O que os Governos (e as estruturas de poder) buscam esconder? Eles não escondem necessariamente uma "verdade" única, mas sim a complexidade. Escondem a fragilidade de seus modelos, os custos humanos de seu progresso, as alternativas viáveis que desafiam seu controle. A simplificação excessiva é uma ferramenta de governo. O caos e a incerteza, que Prigogine via como fator de criação, são apresentados como inimigos a serem dominados pela força de uma narrativa única e ordenada.


 

Diante disso, o que podemos fazer para gerar nosso poder do conhecimento, liberdade, independência intelectual, capacidade crítica e imaginação? 

  1. Adotar a Lente da Longa Duração (Longue Durée): Estudar qualquer assunto – da economia à ecologia – não a partir do último trimestre, mas do último milênio. Compreender os processos lentos e profundos (como a mudança climática ou a evolução das línguas) que dão forma aos eventos superficiais que dominam as manchetes. 

  1. Praticar o "Pensamento da Floresta": Ir além de um único saber. Um problema complexo como a crise ecológica exige a biologia, mas também a antropologia, a economia, a filosofia e a poesia. O conhecimento verdadeiramente profundo é transdisciplinar, tecendo fios entre ciência, arte e espiritualidade. 

  1. Cultivar a "Ecologia dos Saberes": Como propõe Boaventura de Sousa Santos, valorizar os conhecimentos não-científicos: o saber popular, o conhecimento intuitivo, as tradições orais. Não para substituir a ciência, mas para dialogar com ela, enriquecendo nossa compreensão do mundo. 

  1. Aceitar a Incerteza como Matéria-Prima: Em vez de buscar respostas definitivas e absolutas, desenvolver a musculatura para navegar na ambiguidade. Fazer perguntas melhores, não correr atrás de respostas fáceis. A incerteza, lembra Prigogine, é o espaço da liberdade e da inovação. 

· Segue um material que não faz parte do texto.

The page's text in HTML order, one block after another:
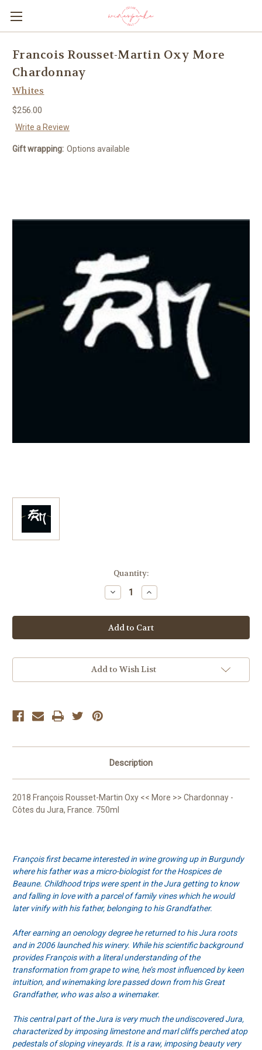
Francois Rousset-Martin Oxy More
Chardonnay
Whites
$256.00
Write a Review
Gift wrapping: Options available
Quantity:
Decrease
Quantity
Francois
Rousset-
Martin
Oxy
Chardonnay
Increase
Quantity
Francois
Rousset-
Martin
Oxy
Chardonnay
Add to Wish List
Description
2018 François Rousset-Martin Oxy << More >> Chardonnay -
Côtes du Jura, France. 750ml
François first became interested in wine growing up in Burgundy
where his father was a micro-biologist for the Hospices de
Beaune. Childhood trips were spent in the Jura getting to know
and falling in love with a parcel of family vines which he would
later vinify with his father, belonging to his Grandfather.
After earning an oenology degree he returned to his Jura roots
and in 2006 launched his winery. While his scientific background
provides François with a literal understanding of the
transformation from grape to wine, he’s most influenced by keen
intuition, and winemaking lore passed down from his Great
Grandfather, who was also a winemaker.
This central part of the Jura is very much the undiscovered Jura,
characterized by imposing limestone and marl cliffs perched atop
pedestals of sloping vineyards. It is a raw, imposing beauty very
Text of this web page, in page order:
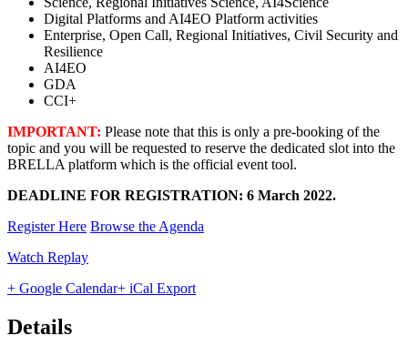
Digital Platforms and AI4EO Platform activities
Enterprise, Open Call, Regional Initiatives, Civil Security and
Resilience
AI4EO
GDA
CCI+
IMPORTANT: Please note that this is only a pre-booking of the
topic and you will be requested to reserve the dedicated slot into the
BRELLA platform which is the official event tool.
DEADLINE FOR REGISTRATION: 6 March 2022.
Register Here Browse the Agenda
Watch Replay
+ Google Calendar+ iCal Export
Details

  1. Virar Arqueólogo da Informação: Não aceitar a primeira versão. Buscar a fonte primária, o contexto histórico, a versão do "outro lado". Questionar sempre: "Quem ganha com essa narrativa? O que está sendo deixado de fora desta história?" 

  1. Exercitar a Imaginação Radical: Se a realidade é construída, podemos desconstruí-la e reconstruí-la. A imaginação não é fuga; é uma ferramenta cognitiva crucial para visualizar futuros alternativos que não estão contidos no presente. É o antídoto para o fatalismo. 


O poder final, portanto, não está em acumular informações, mas em desenvolver a capacidade de tecer– tecer o passado com o presente, a ciência com a poesia, a certeza com a dúvida, a grande história com as pequenas narrativas. É nesse tecido complexo, irreversível e caótico, que encontramos a verdadeira liberdade: a de sermos co-criadores ativos do conhecimento e, consequentemente, da realidade que habitamos.